Ms. Cortez Masto, 52, a former Nevada attorney general and the granddaughter of a Mexican immigrant, focused her campaign on immigration reform and future Supreme Court picks before the Senate. She capitalized on the extensive ground operation built by Hillary Clinton, and energized Latinos by railing against Mr. Trump’s plan to build a border wall, while trying to pin Mr. Trump’s most controversial views on her opponent.
Mr. Heck, 55, a physician and Iraq war veteran, tried to stress a record of across-the-aisle compromise. But he was tripped up by Mr. Trump’s statements on immigration, veterans and women, observers said.
Mr. Heck started off critical of Mr. Trump during the primary contests, then threw his support behind him after his nomination, only to call in October for Mr. Trump to step down.
“He was doing a good job trying to thread the middle and not alienate the base until the whole Donald Trump thing,” said David Damore, a professor of political science at the University of Nevada. “Then it was like he couldn’t say anything right.”
Mr. Heck relied on the financial backing of groups outside the state — including money from the conservative activists Charles G. and David H. Koch. — Dave Philipps
New Hampshire
CONCORD, N.H. — Two well-known, well-liked lawyers, Senator Kelly Ayotte, a Republican, and Gov. Maggie Hassan, a Democrat, are facing off for Ms. Ayotte’s Senate seat in one of the year’s most closely watched and evenly matched races. The race has cost about $100 million, a jaw-dropping sum for such a small state.
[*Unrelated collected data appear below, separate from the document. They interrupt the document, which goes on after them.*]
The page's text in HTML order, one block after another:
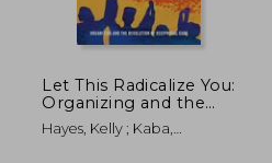
Let This Radicalize You:
Organizing and the
Revolution of
Reciprocal Care
Hayes, Kelly ; Kaba,
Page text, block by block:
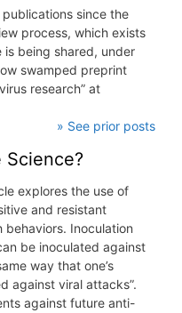
since the
process, which exists
being shared, under
swamped preprint
research” at
» See prior posts
Science?
explores the use of
and resistant
Inoculation
be inoculated against
way that one’s
against viral attacks”.
against future anti-
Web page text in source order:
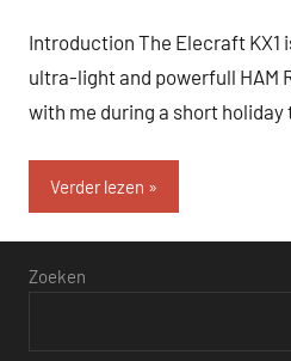
Introduction The Elecraft KX1
ultra-light and powerfull HAM
with me during a short
Verder lezen
Zoeken
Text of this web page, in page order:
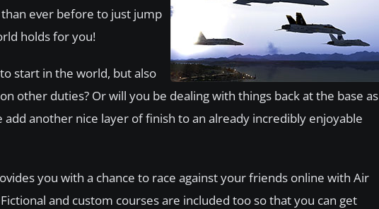
ever before to just jump
holds for you!
start in the world, but also
other duties? Or will you be dealing with things back at the base as
another nice layer of finish to an already incredibly enjoyable
you with a chance to race against your friends online with Air
and custom courses are included too so that you can get
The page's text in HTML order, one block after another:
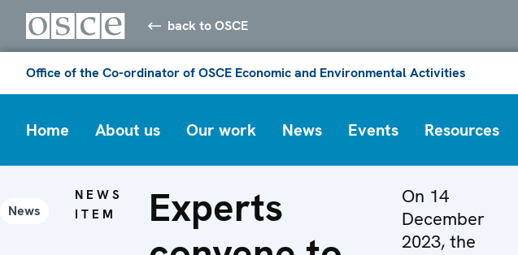
back to OSCE
Office of the Co-ordinator of OSCE Economic and Environmental Activities
Home About us Our work News Events Resources
News
NEWS
ITEM
Experts
On 14
December
2023, the
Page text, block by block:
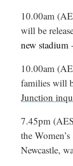
10.00am
will be
new stadium
10.00am
families will
Junction
7.45pm
the
Newcastle,
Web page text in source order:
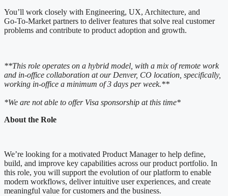
You’ll work closely with Engineering, UX, Architecture, and
Go‑To‑Market partners to deliver features that solve real customer
problems and contribute to product adoption and growth.
**This role operates on a hybrid model, with a mix of remote work
and in-office collaboration at our Denver, CO location, specifically,
working in-office a minimum of 3 days per week.**
*We are not able to offer Visa sponsorship at this time*
About the Role
We’re looking for a motivated Product Manager to help define,
build, and improve key capabilities across our product portfolio. In
this role, you will support the evolution of our platform to enable
modern workflows, deliver intuitive user experiences, and create
meaningful value for customers and the business.
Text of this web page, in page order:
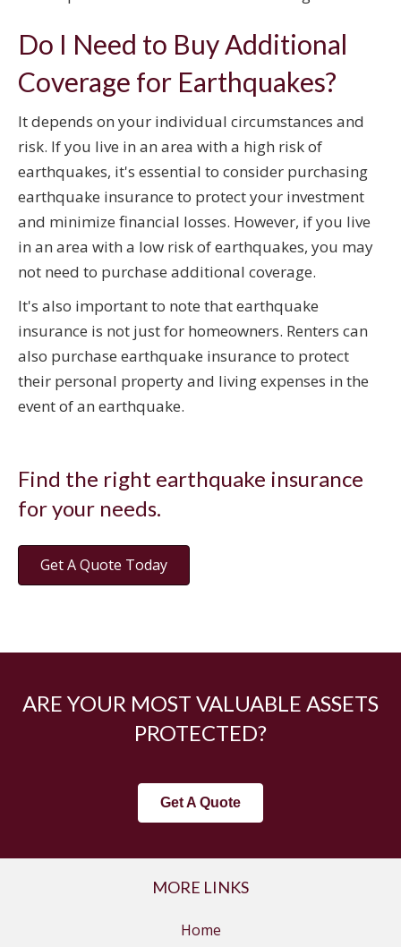
Do I Need to Buy Additional
Coverage for Earthquakes?
It depends on your individual circumstances and
risk. If you live in an area with a high risk of
earthquakes, it's essential to consider purchasing
earthquake insurance to protect your investment
and minimize financial losses. However, if you live
in an area with a low risk of earthquakes, you may
not need to purchase additional coverage.
It's also important to note that earthquake
insurance is not just for homeowners. Renters can
also purchase earthquake insurance to protect
their personal property and living expenses in the
event of an earthquake.
Find the right earthquake insurance
for your needs.
Get A Quote Today
ARE YOUR MOST VALUABLE ASSETS
PROTECTED?
Get A Quote
MORE LINKS
Home
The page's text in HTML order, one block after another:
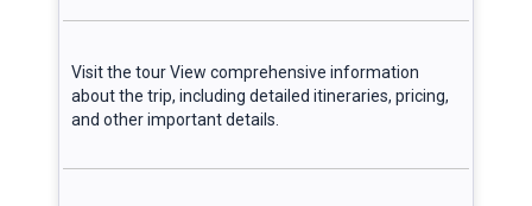
Visit the tour View comprehensive information
about the trip, including detailed itineraries, pricing,
and other important details.
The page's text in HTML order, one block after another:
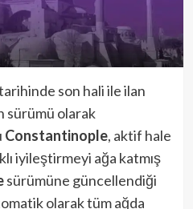
son hali ile ilan
sürümü olarak
Constantinople, aktif hale
iyileştirmeyi ağa katmış
sürümüne güncellendiği
olarak tüm ağda

The main challenge for both was to keep their bases happy while appealing to the state’s large number of independents. This forced both candidates to emphasize bipartisanship and to try to keep politics out of major issues, like the state’s crushing opioid epidemic.
Ms. Ayotte, 48, a former prosecutor, has been a rising star in Washington, where she allied herself with conservative causes, like defunding Planned Parenthood and opposing a confirmation vote on a Supreme Court nominee.
She sought to present a more moderate face at home. But her delicate dance around Donald J. Trump’s candidacy at the top of the Republican ticket drew considerable negative attention. After saying she “absolutely” saw him as a role model, she said she would not vote for him.
Ms. Hassan, 58, a former State Senate majority leader who helped pass same-sex marriage, allied herself with the Democrats’ biggest stars, including President and Michelle Obama, as they flooded the state for Hillary Clinton.
But Ms. Hassan has broken with her party on other occasions, saying, for example, that the federal government needed better screening of Syrian refugees before she would allow them in New Hampshire. —Katharine Q. Seelye
North Carolina
RALEIGH, N.C. — Senator Richard M. Burr, a 20-year Republican veteran of Congress, is locked in a tight battle with Deborah Ross, a Democratic former state director of the American Civil Liberties Union, in a Senate race that Mr. Burr began as a heavy favorite.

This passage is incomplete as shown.